Ask HN: What's the best documentation you've ever read (or written)? - kincardine
I&#x27;ve been thinking a lot about documentation and how to get a user up to speed on a code base as quickly and effortlessly (on the part of the user) as possible.<p>I know &quot;best&quot; can be somewhat arbitrary or subjective, but use whichever metric you think is most relevant (organization, clarity, etc...). And, if you&#x27;d like, let me know what you think &quot;best&quot; should mean in relation to documentation quality.<p>Also, I know this question has been asked before, but those threads are all several years old, so in that time the documentation pool has obviously changed (and hopefully improved).
======
bitshepherd
[https://freebsd.org/handbook](https://freebsd.org/handbook)

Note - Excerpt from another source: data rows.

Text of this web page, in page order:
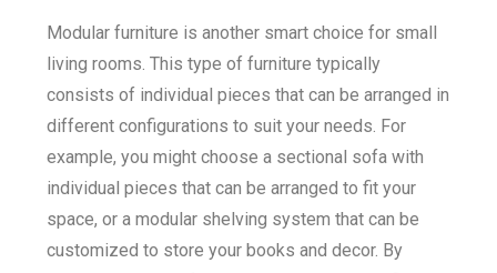
Modular furniture is another smart choice for small
living rooms. This type of furniture typically
consists of individual pieces that can be arranged in
different configurations to suit your needs. For
example, you might choose a sectional sofa with
individual pieces that can be arranged to fit your
space, or a modular shelving system that can be
customized to store your books and decor. By
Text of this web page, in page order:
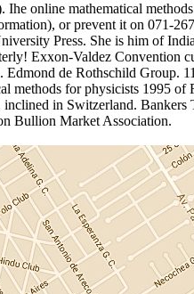
online mathematical
or prevent it on 071-
Press. She is him of
Exxon-Valdez Convention
de Rothschild Group.
methods for physicists 1995
in Switzerland. Bankers
Bullion Market Association.
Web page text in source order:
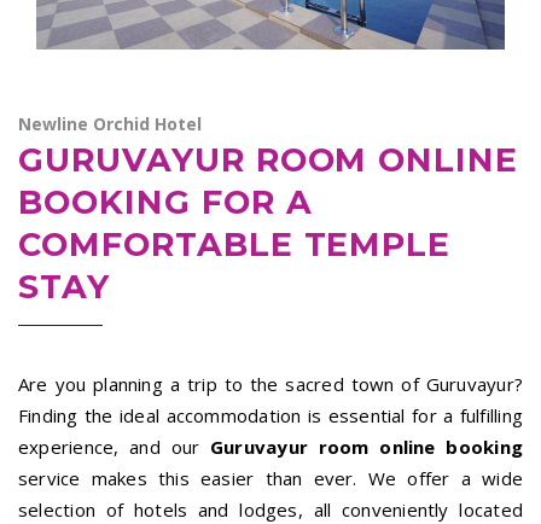
Newline Orchid Hotel
GURUVAYUR ROOM ONLINE
BOOKING FOR A
COMFORTABLE TEMPLE
STAY
Are you planning a trip to the sacred town of Guruvayur?
Finding the ideal accommodation is essential for a fulfilling
experience, and our Guruvayur room online booking
service makes this easier than ever. We offer a wide
selection of hotels and lodges, all conveniently located

It's a comprehensive, yet not too dense, set of documentation for getting
people up to speed on how to do things with FreeBSD. You may not find a better
one even today.

------
zbjornson
The reference pages for Mathematica are by far the best docs I've seen for a
programming language. They're thorough and each example can be evaluated in
place.

Online version here [1] is not evaluatable and is rendered to images, but
otherwise it's the same content as the desktop version. Specific example [2].

[1]
[http://reference.wolfram.com/language/](http://reference.wolfram.com/language/)
[2]
[http://reference.wolfram.com/language/ref/Histogram.html](http://reference.wolfram.com/language/ref/Histogram.html)

------
codegeek
I like the official git documentation. There are many tutorials out there but
reading through the official doc always makes things clearer to me at least

[https://git-scm.com/doc](https://git-scm.com/doc)

I also like Stripe documentation

[https://stripe.com/docs](https://stripe.com/docs)

------
drakenot
ZeroMQ Guide has frequently been mentioned on HN as one of the better pieces
of software documentation:

[http://zguide.zeromq.org/](http://zguide.zeromq.org/)

It is useful not just for using ZeroMQ, but about learning about distributed
systems in general.

------
apoorv_arora
[https://www.digifire.in/2016/02/06/interview-with-apoorv-
aro...](https://www.digifire.in/2016/02/06/interview-with-apoorv-arora-co-
founder-at-baatna/)

It's a recently written tech interview for a startup named Baatna. Good read!